Required action
Once the line containing "ekonomickom záujme minimalizovať" is located, give it again exactly, together with each line that follows it to the end of the entries, and add nothing else.

Dataset records
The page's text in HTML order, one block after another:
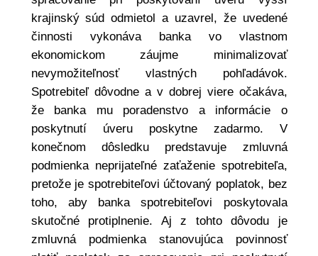
krajinský súd odmietol a uzavrel, že uvedené
činnosti vykonáva banka vo vlastnom
ekonomickom záujme minimalizovať
nevymožiteľnosť vlastných pohľadávok.
Spotrebiteľ dôvodne a v dobrej viere očakáva,
že banka mu poradenstvo a informácie o
poskytnutí úveru poskytne zadarmo. V
konečnom dôsledku predstavuje zmluvná
podmienka neprijateľné zaťaženie spotrebiteľa,
pretože je spotrebiteľovi účtovaný poplatok, bez
toho, aby banka spotrebiteľovi poskytovala
skutočné protiplnenie. Aj z tohto dôvodu je
zmluvná podmienka stanovujúca povinnosť

Exercise solution
ekonomickom záujme minimalizovať
nevymožiteľnosť vlastných pohľadávok.
Spotrebiteľ dôvodne a v dobrej viere očakáva,
že banka mu poradenstvo a informácie o
poskytnutí úveru poskytne zadarmo. V
konečnom dôsledku predstavuje zmluvná
podmienka neprijateľné zaťaženie spotrebiteľa,
pretože je spotrebiteľovi účtovaný poplatok, bez
toho, aby banka spotrebiteľovi poskytovala
skutočné protiplnenie. Aj z tohto dôvodu je
zmluvná podmienka stanovujúca povinnosť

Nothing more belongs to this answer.